Intelligent Machines: They’re taking over!

If you have read the recent blog on the news about the rise of AI, one might be forgiven for thinking that the dawn of some futuristic Science-Fiction film is upon us. That soon robots will be roaming the Earth causing devastation and some AI will free itself from the bonds of its owner and start a devastating, destructive campaign!

Well, this might sound exciting, but I must say I have a far more sober view of what the future of AI looks like (at least for the foreseeable present).  AI nowadays is entirely explainable: if you understand how it works, you can see how unlikely it is that the robots will be taking up arms any day now.


A history of AI

AI was originally a global term which included all problems that we had no clue about how to solve. Out of this sea came Object-Oriented Programming, Speech-Recognition, Language-Processing, etc. which are all forms of AI but use specific, highly-optimised algorithms that could never generate a robotic menace. 

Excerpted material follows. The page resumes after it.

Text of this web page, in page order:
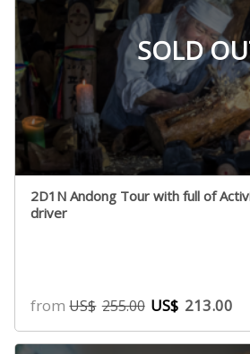
SOLD
2D1N Andong Tour with full of
driver
fromUS$ 255.00 US$ 213.00

However, the fact that all of these aspects of what was once AI now have their own groups at universities and are given names that do not strike fear shows how little we understand AI. We imagine AI as some futuristic whole which somehow, unknown to the researchers, the machine ‘wakes’ up. This is a rather SciFi view: in reality, the steps would have been incremental. The scientists would know exactly how the machine worked and thereby could program against the robot going on a rampage.

One may argue but what about ‘Neural Nets’: aren’t they a model of neurons in the brain, so don’t they learn? Doesn’t that mean they could learn to do bad things? 

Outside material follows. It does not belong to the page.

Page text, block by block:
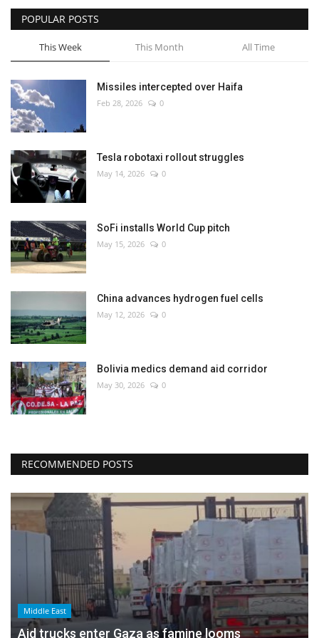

If we considered the wiring of the brain in terms of wires (connections) and processors (neurons) then the scale of wiring of a computer is more similar to that of a bacteria than a human brain. As a result, Neural Nets are an incredibly crude and simple approximation of how our brains work, and they cannot learn something that they have not been trained or built for.

For example, say we wanted to recognise whether a given image recognised a tree or not. Then we could have a neural network set up as follows. It would take as input the image of a tree (x) and the output would be ‘is a tree’ or ‘is not a tree’ (y). 

A sample 'feed-forward' neural net.
A sample ‘feed-forward’ neural net.

The circles in the middle of the Neural Net represent features that we are interested in. They may be ‘is brown’ or ‘has a green smudge’, etc. The arrows correspond to weights: how important are these various features. Finally, we use the outputs of the previous circles in the Neural Net to determine whether or not the image is or is not that of a tree.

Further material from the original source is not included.